Эми улыбнулась, погладила дочь по волосам. Посмотрела на сестру. Та сама подошла к ней и обняла двоих разом. Спина Лиен подрагивала от плача. Йонду подкрался под шумок, и Лариша нехотя пустила его в круг.
***
Омниа сонно потянулся на циновке, протёр глаза. В другом конце серой комнаты сидел Сеилем, бледный, как призрак. Принц подскочил, не сразу узнав его.
— Ты беспокойно спишь, — сказал Сеилем низким, хриплым спросонья голосом.
Омниа обо всём догадывался: по раскиданным одеялам да скрученным простыням.
— А ты не спишь вовсе? — принц пригладил волосы обеими руками.
— Нет, просто проснулся раньше и не хотел тебя будить.
Омниа потянулся за гребнем и нашёл его на стопке желтоватой блестящей одежды. Херувим провёл рукой по ткани — она была гладкой и тонкой, скользила под пальцами.
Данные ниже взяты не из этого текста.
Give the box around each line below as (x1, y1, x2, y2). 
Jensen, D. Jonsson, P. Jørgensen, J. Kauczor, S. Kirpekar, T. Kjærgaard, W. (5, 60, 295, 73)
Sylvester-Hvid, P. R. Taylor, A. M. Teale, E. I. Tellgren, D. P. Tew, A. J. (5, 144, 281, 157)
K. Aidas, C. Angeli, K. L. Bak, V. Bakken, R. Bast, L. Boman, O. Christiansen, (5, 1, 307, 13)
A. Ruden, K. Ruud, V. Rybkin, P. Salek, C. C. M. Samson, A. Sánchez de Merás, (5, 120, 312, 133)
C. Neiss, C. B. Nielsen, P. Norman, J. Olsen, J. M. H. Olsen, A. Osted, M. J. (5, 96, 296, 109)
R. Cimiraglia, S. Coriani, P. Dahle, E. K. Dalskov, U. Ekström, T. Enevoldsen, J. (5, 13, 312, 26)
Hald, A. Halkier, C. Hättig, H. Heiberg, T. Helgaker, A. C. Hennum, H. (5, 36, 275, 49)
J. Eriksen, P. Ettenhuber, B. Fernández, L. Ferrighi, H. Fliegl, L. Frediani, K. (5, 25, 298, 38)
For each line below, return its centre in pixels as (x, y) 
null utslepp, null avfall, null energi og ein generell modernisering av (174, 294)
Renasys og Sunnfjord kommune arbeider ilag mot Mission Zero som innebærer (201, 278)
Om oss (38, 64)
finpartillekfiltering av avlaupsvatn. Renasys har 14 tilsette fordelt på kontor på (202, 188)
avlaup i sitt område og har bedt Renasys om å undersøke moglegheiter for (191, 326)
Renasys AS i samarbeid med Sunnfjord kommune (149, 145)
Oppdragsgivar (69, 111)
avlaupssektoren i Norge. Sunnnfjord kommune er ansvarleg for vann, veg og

— Это тебе, — сказал Сеилем. — Остальные уже переоделись.
— Спасибо, не нужно.
Омниа схватил гребень и принялся агрессивно расчёсываться. Сеилем, кажется, слова такого не знал: принц ни разу не заставал его за этим занятием. Может, потому что его чернильные локоны полностью намокали хотя бы раз в день и заново рассыпались на волнистые водоросли. Но сухие, они всегда топорщились в беспорядке.
— Твоя одежда заплесневеет и сгниёт, если не положить её в рис.
Омниа провёл гребнем по всей длине волос и задумался. Ведь, кроме прочей одежды, у него был белый лётный костюм Эдила: свой он испачкал кровью. Он ещё раз посмотрел на стопку вещей. Развернул их: просторные штаны и майка без рукавов. «Надеюсь, ни один херувим, кроме Мэл, меня в этом не увидит» — принц выдохнул и поддел края нижней туники, задрал её до рёбер.